Due to limited time and resources, web software engineers need support in identifying vulnerable code. A practical approach to predicting vulnerable code would enable them to prioritize security auditing efforts. In this paper, we propose using a set of hybrid (static+dynamic) code attributes that characterize input validation and input sanitization code patterns and are expected to be significant indicators of web application vulnerabilities. Because static and dynamic program analyses complement each other, both techniques are used to extract the proposed attributes in an accurate and scalable way. Current vulnerability prediction techniques rely on the availability of data labeled with vulnerability information for training. For many real world applications, past vulnerability data is often not available or at least not complete. Hence, to address both situations where labeled past data is fully available or not, we apply both supervised and semi-supervised learning when building vulnerability predictors based on hybrid code attributes. Given that semi-supervised learning is entirely unexplored in this domain, we describe how to use this learning scheme effectively for vulnerability prediction.
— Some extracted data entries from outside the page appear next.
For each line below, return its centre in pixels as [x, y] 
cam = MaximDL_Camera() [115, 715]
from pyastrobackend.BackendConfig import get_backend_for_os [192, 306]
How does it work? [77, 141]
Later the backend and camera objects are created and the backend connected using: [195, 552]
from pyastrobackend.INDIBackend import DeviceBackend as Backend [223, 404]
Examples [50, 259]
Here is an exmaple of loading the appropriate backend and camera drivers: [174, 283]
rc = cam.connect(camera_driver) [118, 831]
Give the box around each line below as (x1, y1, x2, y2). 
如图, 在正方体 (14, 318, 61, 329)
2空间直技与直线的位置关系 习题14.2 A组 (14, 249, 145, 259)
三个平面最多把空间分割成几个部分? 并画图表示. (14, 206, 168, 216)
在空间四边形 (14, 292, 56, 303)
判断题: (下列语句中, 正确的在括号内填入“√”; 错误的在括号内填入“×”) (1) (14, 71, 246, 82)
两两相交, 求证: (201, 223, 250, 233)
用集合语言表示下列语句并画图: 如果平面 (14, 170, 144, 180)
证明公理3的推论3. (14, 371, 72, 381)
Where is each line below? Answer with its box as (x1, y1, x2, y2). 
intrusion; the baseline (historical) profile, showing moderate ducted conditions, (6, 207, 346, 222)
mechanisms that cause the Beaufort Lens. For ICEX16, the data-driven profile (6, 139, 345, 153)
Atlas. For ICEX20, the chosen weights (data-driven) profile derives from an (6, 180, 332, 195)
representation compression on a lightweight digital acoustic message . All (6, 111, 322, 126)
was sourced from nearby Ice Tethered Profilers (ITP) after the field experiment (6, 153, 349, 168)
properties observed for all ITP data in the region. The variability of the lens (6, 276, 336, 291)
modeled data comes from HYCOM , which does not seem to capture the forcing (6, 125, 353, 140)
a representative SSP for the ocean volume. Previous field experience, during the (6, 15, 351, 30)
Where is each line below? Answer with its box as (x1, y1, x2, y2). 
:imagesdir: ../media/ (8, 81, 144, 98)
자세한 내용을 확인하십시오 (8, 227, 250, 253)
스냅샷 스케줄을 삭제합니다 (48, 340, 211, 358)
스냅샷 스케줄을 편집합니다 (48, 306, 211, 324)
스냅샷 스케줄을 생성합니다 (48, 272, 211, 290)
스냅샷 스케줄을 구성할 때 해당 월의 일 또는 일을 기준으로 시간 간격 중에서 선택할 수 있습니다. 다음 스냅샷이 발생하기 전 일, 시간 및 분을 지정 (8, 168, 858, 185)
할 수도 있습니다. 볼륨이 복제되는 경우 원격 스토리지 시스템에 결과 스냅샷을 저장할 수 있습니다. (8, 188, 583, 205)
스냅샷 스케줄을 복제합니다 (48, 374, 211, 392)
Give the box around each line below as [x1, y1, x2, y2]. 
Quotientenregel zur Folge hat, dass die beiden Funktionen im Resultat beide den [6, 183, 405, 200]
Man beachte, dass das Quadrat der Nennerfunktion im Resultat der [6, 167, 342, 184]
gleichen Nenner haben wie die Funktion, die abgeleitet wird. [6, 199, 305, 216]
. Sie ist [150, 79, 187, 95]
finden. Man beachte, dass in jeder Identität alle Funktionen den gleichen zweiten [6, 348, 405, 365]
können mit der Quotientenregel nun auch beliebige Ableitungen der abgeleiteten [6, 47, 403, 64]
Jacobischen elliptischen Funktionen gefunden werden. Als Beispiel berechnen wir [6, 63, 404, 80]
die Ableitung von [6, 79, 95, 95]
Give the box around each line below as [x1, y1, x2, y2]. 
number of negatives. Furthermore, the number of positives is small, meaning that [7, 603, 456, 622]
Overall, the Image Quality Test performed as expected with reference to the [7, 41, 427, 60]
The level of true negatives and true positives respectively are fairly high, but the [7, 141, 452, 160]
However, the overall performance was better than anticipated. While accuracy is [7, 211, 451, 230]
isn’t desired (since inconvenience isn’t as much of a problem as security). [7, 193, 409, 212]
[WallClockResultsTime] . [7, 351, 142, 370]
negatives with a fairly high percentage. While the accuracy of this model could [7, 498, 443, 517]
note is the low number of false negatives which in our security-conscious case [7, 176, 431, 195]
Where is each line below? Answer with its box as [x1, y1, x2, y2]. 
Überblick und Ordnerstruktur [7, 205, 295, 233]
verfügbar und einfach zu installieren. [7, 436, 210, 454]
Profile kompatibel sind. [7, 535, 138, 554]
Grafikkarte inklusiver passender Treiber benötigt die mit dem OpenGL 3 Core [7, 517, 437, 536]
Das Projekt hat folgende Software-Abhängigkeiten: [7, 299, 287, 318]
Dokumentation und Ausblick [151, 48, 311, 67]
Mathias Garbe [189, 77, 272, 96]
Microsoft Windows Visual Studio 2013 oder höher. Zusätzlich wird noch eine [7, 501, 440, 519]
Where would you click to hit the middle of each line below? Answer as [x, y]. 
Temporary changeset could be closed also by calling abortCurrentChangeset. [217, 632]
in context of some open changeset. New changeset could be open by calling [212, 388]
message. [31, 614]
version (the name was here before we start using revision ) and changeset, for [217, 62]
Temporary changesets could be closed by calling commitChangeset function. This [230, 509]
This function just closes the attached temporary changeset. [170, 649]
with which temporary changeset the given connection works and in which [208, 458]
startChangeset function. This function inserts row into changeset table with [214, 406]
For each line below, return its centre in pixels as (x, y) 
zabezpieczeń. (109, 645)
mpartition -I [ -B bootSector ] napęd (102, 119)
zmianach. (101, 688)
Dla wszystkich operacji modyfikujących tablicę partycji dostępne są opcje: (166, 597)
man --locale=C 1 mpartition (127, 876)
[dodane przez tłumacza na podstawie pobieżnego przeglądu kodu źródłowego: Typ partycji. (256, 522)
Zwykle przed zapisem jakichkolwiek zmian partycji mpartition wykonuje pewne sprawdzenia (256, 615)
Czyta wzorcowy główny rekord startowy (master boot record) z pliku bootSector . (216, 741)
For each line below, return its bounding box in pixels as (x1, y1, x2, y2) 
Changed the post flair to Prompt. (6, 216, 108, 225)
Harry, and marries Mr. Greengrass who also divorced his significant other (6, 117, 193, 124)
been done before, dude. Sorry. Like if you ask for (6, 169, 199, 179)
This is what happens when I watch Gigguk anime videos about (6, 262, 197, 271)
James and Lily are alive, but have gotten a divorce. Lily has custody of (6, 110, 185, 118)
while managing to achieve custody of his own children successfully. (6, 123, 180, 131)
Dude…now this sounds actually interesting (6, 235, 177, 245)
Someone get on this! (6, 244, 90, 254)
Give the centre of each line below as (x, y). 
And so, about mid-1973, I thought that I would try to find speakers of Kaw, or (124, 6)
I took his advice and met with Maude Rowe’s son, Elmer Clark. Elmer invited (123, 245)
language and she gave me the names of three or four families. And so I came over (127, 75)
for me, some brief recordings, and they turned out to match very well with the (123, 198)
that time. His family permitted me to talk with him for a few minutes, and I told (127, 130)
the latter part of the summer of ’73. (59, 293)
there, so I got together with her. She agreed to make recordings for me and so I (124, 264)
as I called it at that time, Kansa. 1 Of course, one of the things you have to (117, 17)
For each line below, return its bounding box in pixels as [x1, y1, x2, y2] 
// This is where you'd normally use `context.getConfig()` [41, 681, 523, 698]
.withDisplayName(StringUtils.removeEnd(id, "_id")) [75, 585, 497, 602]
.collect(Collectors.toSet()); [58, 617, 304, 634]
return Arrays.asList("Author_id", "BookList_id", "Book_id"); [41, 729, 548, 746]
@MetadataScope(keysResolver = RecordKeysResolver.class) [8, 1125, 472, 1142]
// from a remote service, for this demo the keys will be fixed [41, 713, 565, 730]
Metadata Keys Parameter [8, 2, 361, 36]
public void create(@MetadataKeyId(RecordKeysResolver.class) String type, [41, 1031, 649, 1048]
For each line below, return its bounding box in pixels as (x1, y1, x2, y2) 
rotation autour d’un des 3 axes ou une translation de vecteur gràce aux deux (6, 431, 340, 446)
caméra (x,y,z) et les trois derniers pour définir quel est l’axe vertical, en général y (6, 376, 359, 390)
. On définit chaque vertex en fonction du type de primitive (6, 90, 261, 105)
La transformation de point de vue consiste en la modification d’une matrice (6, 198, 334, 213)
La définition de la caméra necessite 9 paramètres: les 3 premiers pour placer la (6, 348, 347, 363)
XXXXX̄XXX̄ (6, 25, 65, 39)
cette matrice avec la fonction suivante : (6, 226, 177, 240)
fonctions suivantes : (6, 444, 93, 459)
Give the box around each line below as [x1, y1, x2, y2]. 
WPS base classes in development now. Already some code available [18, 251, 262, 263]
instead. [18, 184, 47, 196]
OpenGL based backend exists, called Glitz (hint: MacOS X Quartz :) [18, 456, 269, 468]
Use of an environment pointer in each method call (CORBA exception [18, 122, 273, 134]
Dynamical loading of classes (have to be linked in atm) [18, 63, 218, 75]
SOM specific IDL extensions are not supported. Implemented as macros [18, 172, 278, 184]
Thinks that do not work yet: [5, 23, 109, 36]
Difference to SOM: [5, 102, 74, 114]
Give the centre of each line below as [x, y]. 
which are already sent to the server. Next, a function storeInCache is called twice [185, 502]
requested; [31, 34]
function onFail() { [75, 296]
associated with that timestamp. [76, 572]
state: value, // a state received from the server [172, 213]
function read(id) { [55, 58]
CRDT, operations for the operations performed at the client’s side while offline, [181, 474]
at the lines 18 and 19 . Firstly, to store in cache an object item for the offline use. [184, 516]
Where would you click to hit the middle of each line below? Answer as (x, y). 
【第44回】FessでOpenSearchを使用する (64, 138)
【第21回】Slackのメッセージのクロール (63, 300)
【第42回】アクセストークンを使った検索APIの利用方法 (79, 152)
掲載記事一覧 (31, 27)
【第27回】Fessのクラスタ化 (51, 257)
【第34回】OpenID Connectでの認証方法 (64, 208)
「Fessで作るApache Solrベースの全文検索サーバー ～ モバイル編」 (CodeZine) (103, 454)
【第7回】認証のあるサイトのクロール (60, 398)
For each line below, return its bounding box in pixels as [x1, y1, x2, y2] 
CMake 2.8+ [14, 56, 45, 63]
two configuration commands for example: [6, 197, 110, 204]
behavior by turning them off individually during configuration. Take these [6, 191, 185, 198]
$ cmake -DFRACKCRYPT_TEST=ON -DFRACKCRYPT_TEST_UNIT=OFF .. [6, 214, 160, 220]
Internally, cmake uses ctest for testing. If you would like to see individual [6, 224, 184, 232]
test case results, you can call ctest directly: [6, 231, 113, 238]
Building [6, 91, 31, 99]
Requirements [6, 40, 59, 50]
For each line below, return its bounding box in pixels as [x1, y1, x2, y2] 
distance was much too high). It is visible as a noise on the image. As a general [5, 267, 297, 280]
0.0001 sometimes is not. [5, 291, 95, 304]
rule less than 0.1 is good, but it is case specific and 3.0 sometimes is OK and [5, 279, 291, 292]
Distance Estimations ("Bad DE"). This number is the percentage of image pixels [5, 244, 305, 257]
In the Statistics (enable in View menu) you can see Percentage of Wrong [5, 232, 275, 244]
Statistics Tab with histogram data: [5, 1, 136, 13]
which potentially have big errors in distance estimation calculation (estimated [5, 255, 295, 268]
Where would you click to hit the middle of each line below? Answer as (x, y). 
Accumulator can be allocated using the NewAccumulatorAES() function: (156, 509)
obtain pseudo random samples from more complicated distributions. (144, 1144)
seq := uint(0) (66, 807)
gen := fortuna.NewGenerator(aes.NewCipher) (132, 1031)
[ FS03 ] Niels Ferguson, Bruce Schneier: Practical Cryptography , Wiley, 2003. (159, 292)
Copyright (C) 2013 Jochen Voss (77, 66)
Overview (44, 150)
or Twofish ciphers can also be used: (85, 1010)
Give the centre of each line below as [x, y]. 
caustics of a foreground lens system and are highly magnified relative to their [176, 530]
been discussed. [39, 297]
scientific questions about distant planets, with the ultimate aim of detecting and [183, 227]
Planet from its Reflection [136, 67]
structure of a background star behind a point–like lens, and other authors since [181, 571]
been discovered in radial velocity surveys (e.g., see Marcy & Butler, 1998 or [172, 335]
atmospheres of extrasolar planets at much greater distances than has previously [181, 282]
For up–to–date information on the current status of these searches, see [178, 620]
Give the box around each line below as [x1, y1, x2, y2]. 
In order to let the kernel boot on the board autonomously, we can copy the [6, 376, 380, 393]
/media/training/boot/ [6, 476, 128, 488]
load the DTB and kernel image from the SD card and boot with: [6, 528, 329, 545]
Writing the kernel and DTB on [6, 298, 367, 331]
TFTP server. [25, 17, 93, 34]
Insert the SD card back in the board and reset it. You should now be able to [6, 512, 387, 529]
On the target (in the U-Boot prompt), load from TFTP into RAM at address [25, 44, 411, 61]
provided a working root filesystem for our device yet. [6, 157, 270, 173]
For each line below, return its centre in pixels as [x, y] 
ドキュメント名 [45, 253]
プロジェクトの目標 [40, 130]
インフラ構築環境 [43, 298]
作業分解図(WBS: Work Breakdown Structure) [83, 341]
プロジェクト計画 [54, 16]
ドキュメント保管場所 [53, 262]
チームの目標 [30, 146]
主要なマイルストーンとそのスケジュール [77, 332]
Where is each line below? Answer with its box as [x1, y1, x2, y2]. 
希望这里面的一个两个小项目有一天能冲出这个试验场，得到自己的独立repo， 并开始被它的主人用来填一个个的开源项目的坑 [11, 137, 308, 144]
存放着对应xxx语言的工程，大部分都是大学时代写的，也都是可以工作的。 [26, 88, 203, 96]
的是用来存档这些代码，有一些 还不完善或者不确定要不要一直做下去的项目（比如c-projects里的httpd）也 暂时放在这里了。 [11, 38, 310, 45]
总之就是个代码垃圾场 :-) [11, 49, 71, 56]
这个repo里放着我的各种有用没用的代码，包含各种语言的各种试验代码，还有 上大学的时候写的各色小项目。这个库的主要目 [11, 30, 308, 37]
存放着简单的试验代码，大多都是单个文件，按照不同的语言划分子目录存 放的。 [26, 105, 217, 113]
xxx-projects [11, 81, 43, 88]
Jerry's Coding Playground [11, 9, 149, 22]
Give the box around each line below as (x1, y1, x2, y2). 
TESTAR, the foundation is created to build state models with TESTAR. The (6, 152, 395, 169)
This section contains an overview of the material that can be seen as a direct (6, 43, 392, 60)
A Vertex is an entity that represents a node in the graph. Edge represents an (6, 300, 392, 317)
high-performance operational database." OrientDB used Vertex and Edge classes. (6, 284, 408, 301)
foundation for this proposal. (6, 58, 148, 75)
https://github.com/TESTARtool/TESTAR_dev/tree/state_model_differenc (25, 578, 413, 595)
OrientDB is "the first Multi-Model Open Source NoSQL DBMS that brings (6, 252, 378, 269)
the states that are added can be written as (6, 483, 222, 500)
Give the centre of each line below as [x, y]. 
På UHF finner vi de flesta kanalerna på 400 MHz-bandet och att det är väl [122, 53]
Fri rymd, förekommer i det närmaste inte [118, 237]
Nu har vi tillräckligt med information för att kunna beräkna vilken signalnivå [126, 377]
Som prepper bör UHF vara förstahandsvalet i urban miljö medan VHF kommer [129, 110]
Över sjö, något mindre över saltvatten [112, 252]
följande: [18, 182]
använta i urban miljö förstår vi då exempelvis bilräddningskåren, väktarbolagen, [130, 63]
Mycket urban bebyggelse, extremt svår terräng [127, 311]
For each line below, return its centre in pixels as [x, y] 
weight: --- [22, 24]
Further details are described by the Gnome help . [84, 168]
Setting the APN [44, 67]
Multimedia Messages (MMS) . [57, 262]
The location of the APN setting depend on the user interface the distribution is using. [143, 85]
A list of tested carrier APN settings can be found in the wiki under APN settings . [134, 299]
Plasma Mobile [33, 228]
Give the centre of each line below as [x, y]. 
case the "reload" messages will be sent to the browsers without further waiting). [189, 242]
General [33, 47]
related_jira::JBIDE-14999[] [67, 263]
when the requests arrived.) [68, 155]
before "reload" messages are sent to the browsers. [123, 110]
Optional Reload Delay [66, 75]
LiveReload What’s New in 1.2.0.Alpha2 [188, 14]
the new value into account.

We performed empirical case studies on seven open source projects where we built and evaluated supervised and semi-supervised models. When cross validated with fully available labeled data, the supervised models achieve an average of 77 percent recall and 5 percent probability of false alarm for predicting SQL injection, cross site scripting, remote code execution and file inclusion vulnerabilities. With a low amount of labeled data, when compared to the supervised model, the semi-supervised model showed an average improvement of 24 percent higher recall and 3 percent lower probability of false alarm, thus suggesting semi-supervised learning may be a preferable solution for many real world applications where vulnerability data is missing.